Pour solliciter le paiement de dommages et intérêts pour exécution déloyale du contrat de travail monsieur X fait valoir :
- qu’il a fait l’objet de pression pour accepter un départ négocié
- que son licenciement a été annoncé au personnel en dehors de toute procédure
- qu’il n’a pu discuter le licenciement qu’après sa notification, et que ses observations n’ont pas été recueillies dans le cadre de la procédure officielle
- que dans un premier temps, son employeur ne lui a pas payé les indemnités liées à sa clause de non concurrence.
Toutefois, il n’est pas établi, comme il a été indiqué précédemment, que l’employeur ait lui-même communiqué sur le prochain départ de monsieur X ; la procédure de licenciement est jugée régulière, et le salarié a été à même de s’expliquer lors d’un entretien préalable ; le fait de tenter une rupture négociée avant d’engager une procédure de licenciement ne présente pas de caractère fautif, s’agissant d’un mode de rupture prévu par la loi, et monsieur X n’établit en rien les pressions dont il aurait fait l’objet pour accepter cette rupture. Enfin, le paiement de la contrepartie financière de la clause de non concurrence a été régularisé et il n’apparaît pas que ce retard qui est resté limité à six mois pour l’échéance la plus ancienne soit constitutif d’une exécution déloyale du contrat de travail.
Le jugement sera confirmé en ce qu’il a débouté monsieur X de ce chef de demande.
*
Les éléments de l’espèce ne justifient pas que soit ordonné l’affichage de la décision.
*
La remise de documents sociaux conformes à la présente décision sera ordonnée, sans que le prononcé d’une astreinte apparaisse nécessaire.
PAR CES MOTIFS
La cour, statuant par arrêt contradictoire prononcé publiquement par mise à disposition au greffe de la cour, les parties ayant été préalablement avisées dans les conditions prévues par l’article 450 du code de procédure civile,
Infirme le jugement, sur le montant du rappel sur rémunération variable, sur les heures supplémentaires et le repos compensateur et sur l’indemnité pour licenciement sans cause réelle et sérieuse.

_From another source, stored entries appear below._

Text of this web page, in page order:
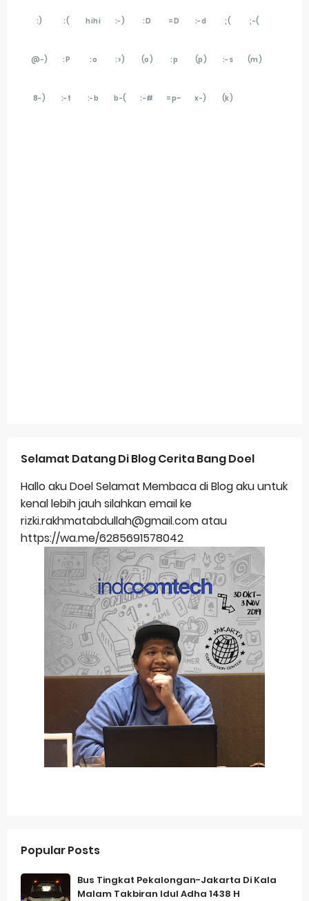
:) :( hihi :-) :D =D :-d ;( ;-(
@-) :P :o :>) (o) :p (p) :-s (m)
8-) :-t :-b b-( :-# =p~ x-) (k)
Selamat Datang Di Blog Cerita Bang Doel
Hallo aku Doel Selamat Membaca di Blog aku untuk
kenal lebih jauh silahkan email ke
rizki.rakhmatabdullah@gmail.com atau
https://wa.me/6285691578042
Popular Posts
Bus Tingkat Pekalongan-Jakarta Di Kala
Malam Takbiran Idul Adha 1438 H
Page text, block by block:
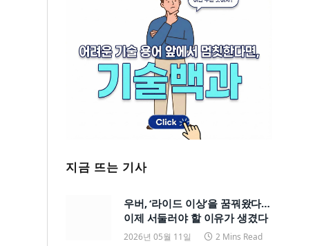
지금 뜨는 기사
우버, ‘라이드 이상’을 꿈꿔왔다…
이제 서둘러야 할 이유가 생겼다
2026년 05월 11일 2 Mins Read
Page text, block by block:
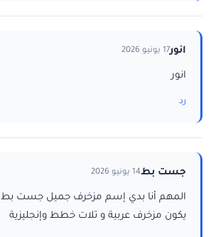
انور17 يونيو 2026
انور
رد
جست بط14 يونيو 2026
المهم أنا بدي إسم مزخرف جميل جست بط
يكون مزخرف عربية و تلات خطط وإنجليزية
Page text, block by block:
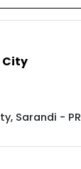
City
Sarandi - PR
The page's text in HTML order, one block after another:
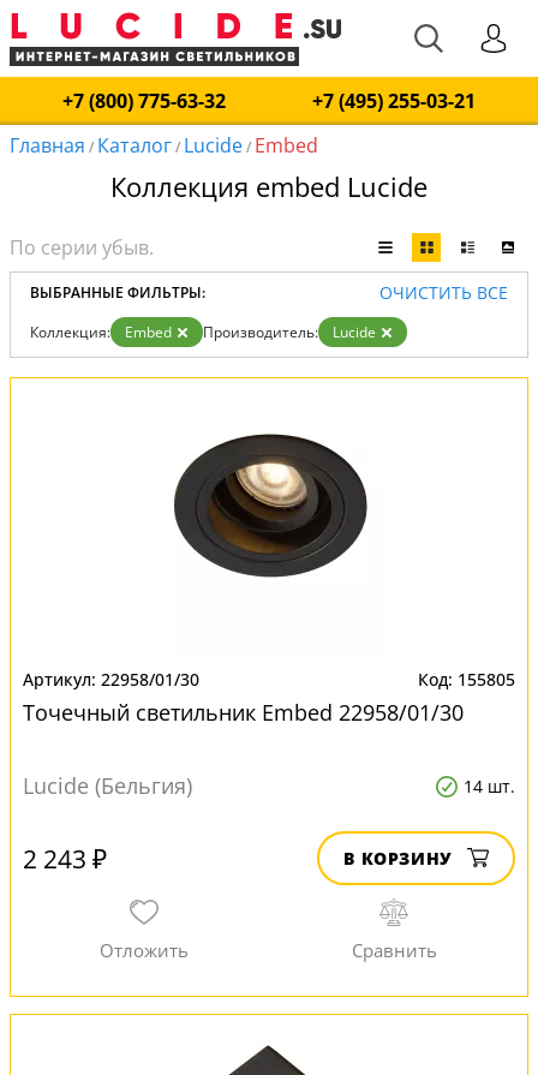
+7 (800) 775-63-32
+7 (495) 255-03-21
Главная / Каталог/ Lucide/ Embed
Коллекция embed Lucide
ВЫБРАННЫЕ ФИЛЬТРЫ: ОЧИСТИТЬ ВСЕ
Коллекция: Embed Производитель: Lucide
22958/01/30 155805
Точечный светильник Embed 22958/01/30
Lucide (Бельгия) 14 шт.
2 243 ₽ В КОРЗИНУ

Statuant à nouveau sur ces chefs de demande :
Dit que le licenciement repose sur un motif réel et sérieux et déboute monsieur X de sa demande d’indemnité pour licenciement sans cause réelle et sérieuse.

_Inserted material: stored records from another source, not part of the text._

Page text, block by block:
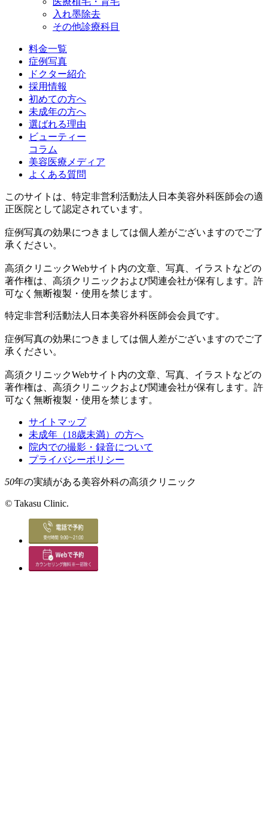
入れ墨除去
その他診療科目
料金一覧
症例写真
ドクター紹介
採用情報
初めての方へ
未成年の方へ
選ばれる理由
ビューティー
コラム
美容医療メディア
よくある質問
このサイトは、特定非営利活動法人日本美容外科医師会の適
正医院として認定されています。
症例写真の効果につきましては個人差がございますのでご了
承ください。
高須クリニックWebサイト内の文章、写真、イラストなどの
著作権は、高須クリニックおよび関連会社が保有します。許
可なく無断複製・使用を禁じます。
特定非営利活動法人日本美容外科医師会会員です。
症例写真の効果につきましては個人差がございますのでご了
承ください。
高須クリニックWebサイト内の文章、写真、イラストなどの
著作権は、高須クリニックおよび関連会社が保有します。許
可なく無断複製・使用を禁じます。
サイトマップ
未成年（18歳未満）の方へ
院内での撮影・録音について
プライバシーポリシー
50年の実績がある美容外科の高須クリニック
© Takasu Clinic.

Prononce la nullité de la convention de forfait jour.
Condamne la société Onepoint à payer à monsieur X les sommes suivantes :
57.340 euros à titre de rappel de salaire sur prime d’objectif• 5.734 euros au titre des congés payés afférents• 59.402 euros au titre des heures supplémentaires• 5.940,20 euros au titre des congés payés afférents• 25.563 euros au titre des repos compensateurs•
Confirme le jugement pour le surplus.
Ordonne la remise de document sociaux conformes à la présente décision.
Vu l’article 700 du code de procédure civile,
Dit n’y avoir lieu à application de l’article 700 du code de procédure civile en cause d’appel.
Déboute les parties du surplus de leurs demandes.
Condamne la société Onepoint aux dépens de première instance et d’appel.